The reader will remember our mentioning the name of Captain M'Culloch just now in connection with the Coast Blockade. Writing on the 2nd of April, 1817, from on board H.M.S. Ganymede lying in the Downs, this gallant officer stated that, although it was known that the smugglers had constructed places ashore for the concealment of contraband goods under the Sand Hills near to No. 1 and No. 2 batteries at Deal, yet these hiding-places were so ingeniously formed that they had baffled the most rigid search. However, his plan of landing crews from his Majesty's ships to guard this district (in the manner previously described) had already begun to show good results. For two midshipmen, named respectively Peate and Newton, commanding the shore parties in that neighbourhood, had succeeded in locating five of those places of concealment.
"This discovery," continued the despatch, "I am assured will be a most severe blow to the smugglers, as they were enabled to remove their cargoes into them in a few minutes, and hitherto no person besides themselves could form any idea of the manner in which their store-holes were built. They are generally 4 feet deep, of a square form and built of a 2-inch plank, with the scuttle in the top, into which a trough filled with shingle is fitted instead of a cover to prevent their being found out by pricking; and I understand they were built above two years ago. I have ordered them to be destroyed, and parties are employed in searching for such concealments along the other parts of the beach." Thus, thanks to the Navy, the smugglers had been given a serious repulse in the most notorious district.

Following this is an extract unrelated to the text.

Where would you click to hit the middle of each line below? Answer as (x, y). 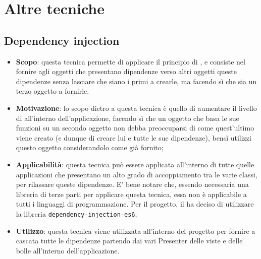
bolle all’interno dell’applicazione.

Then there was also the danger of collusive smuggling. For instance, when a smuggler had been frustrated from successfully landing a cargo of spirits from a small foreign vessel or boat he might go and give information to a Custom officer so that he might have the goods seized by the latter, the arrangement being that the smuggler should be paid a fair portion of the reward which the officer should receive for the seizure. Inasmuch as the officers' rewards were by no means inconsiderable this method might fully indemnify the smuggler against any loss.
Just before Christmas of 1819 the Custom officers at Weymouth seized on board a vessel named The Three Brothers sixteen half-ankers and seven small kegs or flaggons of foreign spirits. These were found to be concealed under a platform of about nine feet in length fitted on either side of the keelson, and of sufficient height for one cask. Its breadth was such as to allow of two casks and a flaggon. When full this secret hiding-place would contain about thirty casks in all. The whole concealment was covered with stone and iron ballast. The platform was fitted with false bulkheads and filled up with large stones so as to avoid suspicion, the entrance to which was made (after removal of the ballast) from the bottom of the forecastle through two bulkheads about two feet apart.
Another instance was that of a consignment of four cases which had come over from France. These cases contained plaster figures and appeared to be hollow. However, the Custom officers had their suspicions and decided to perforate the plaster at the bottom with an auger. After making still larger holes there were extracted from inside the following amazing list of articles:—Two clock movements, six pieces of bronze, thirty-two pieces of porcelain, and two small paintings.